We have encountered an issue with our SCA6000 card's kernel driver in RHEL 5.5. It seems that occasionally, in some (yet unknown) circumstances the card's kernel driver stalls and rebooting the server seems to be the only way to get the driver working again. The following syslog entries can be seen after the driver crash:
kernel: mca0: userRefresh/semTake returned S_objLib_OBJ_TIMEOUT after 120 seconds
kernel: INFO: task scakiod:3259 blocked for more than 120 seconds.
kernel: "echo 0 > /proc/sys/kernel/hung_task_timeout_secs" disables this message.
kernel: scakiod D ffffffff80150790 0 3259 1 3260 3258 (NOTLB)
kernel: ffff81023adfdc38 0000000000000082 ffff810200000001 ffff8102f6caf7f8
kernel: 0000000000000000 0000000000000009 ffff81033d2be080 ffff81010b722080
kernel: 00056915fb68a1df 0000000001066045 ffff81033d2be268 000000023d042a80
kernel: Call Trace:
kernel: [<ffffffff8838a05d>] :mca:mca_dbm_response+0x488/0x63c
kernel: [<ffffffff8008cf9d>] default_wake_function+0x0/0xe
kernel: [<ffffffff883b822d>] :mcactl:mcactl_ioctl+0xcb2/0x1cfc
kernel: [<ffffffff80016e31>] generic_file_aio_read+0x34/0x39
kernel: [<ffffffff8000ceb5>] do_sync_read+0xc7/0x104
kernel: [<ffffffff883b929d>] :mcactl:mcactl_ioctl_lin+0x26/0x2d
kernel: [<ffffffff80042181>] do_ioctl+0x55/0x6b
kernel: [<ffffffff80030204>] vfs_ioctl+0x457/0x4b9
kernel: [<ffffffff8000b79a>] vfs_read+0x13c/0x171
kernel: [<ffffffff8004c633>] sys_ioctl+0x59/0x78
kernel: [<ffffffff8005d116>] system_call+0x7e/0x83
We suspect that this is somehow related to the SCA6000 Linux driver and how it works in an SMP environment.

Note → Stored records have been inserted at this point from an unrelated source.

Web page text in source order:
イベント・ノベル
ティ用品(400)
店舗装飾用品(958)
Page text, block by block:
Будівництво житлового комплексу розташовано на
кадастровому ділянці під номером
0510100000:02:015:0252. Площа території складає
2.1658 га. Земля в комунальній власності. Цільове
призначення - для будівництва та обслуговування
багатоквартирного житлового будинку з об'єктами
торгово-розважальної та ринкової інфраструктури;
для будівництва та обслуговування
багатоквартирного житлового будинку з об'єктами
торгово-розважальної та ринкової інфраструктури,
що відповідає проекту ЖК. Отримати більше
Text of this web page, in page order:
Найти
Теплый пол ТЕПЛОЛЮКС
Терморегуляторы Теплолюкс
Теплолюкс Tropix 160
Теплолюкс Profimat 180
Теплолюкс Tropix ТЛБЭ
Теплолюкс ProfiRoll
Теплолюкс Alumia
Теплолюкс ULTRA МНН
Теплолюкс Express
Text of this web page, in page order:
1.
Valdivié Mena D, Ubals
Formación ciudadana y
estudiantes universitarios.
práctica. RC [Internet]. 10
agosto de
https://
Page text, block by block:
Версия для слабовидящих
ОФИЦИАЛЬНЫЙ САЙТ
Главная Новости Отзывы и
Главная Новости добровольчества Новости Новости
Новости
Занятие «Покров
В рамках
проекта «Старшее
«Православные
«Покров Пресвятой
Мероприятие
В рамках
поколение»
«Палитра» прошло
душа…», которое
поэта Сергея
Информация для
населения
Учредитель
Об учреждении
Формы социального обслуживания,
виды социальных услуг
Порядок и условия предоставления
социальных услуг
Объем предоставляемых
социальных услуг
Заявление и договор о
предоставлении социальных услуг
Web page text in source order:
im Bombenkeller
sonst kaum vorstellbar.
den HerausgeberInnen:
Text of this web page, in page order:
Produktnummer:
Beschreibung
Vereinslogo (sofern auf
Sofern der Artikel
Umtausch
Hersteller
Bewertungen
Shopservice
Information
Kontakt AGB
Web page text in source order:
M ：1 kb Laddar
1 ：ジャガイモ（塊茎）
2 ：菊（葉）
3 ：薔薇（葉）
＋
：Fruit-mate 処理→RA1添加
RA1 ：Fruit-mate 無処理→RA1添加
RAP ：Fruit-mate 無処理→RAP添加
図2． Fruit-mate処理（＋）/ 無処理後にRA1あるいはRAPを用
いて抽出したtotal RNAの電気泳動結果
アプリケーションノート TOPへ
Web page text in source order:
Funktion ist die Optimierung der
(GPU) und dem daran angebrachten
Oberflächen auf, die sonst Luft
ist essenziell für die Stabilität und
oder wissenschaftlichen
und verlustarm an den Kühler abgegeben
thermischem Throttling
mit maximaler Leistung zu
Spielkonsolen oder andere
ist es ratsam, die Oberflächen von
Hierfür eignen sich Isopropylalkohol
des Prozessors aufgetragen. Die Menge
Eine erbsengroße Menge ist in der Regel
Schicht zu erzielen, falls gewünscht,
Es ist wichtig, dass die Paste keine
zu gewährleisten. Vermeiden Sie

As a workaround, we have disabled multiprocessing in our server by setting maxcpus=1 in our GRUB configuration. So far the issue hasn't re-occurred, but it's not sure whether this workaround helps or not, because the issue has occurred earlier very rarely.
Has anyone else encountered this problem?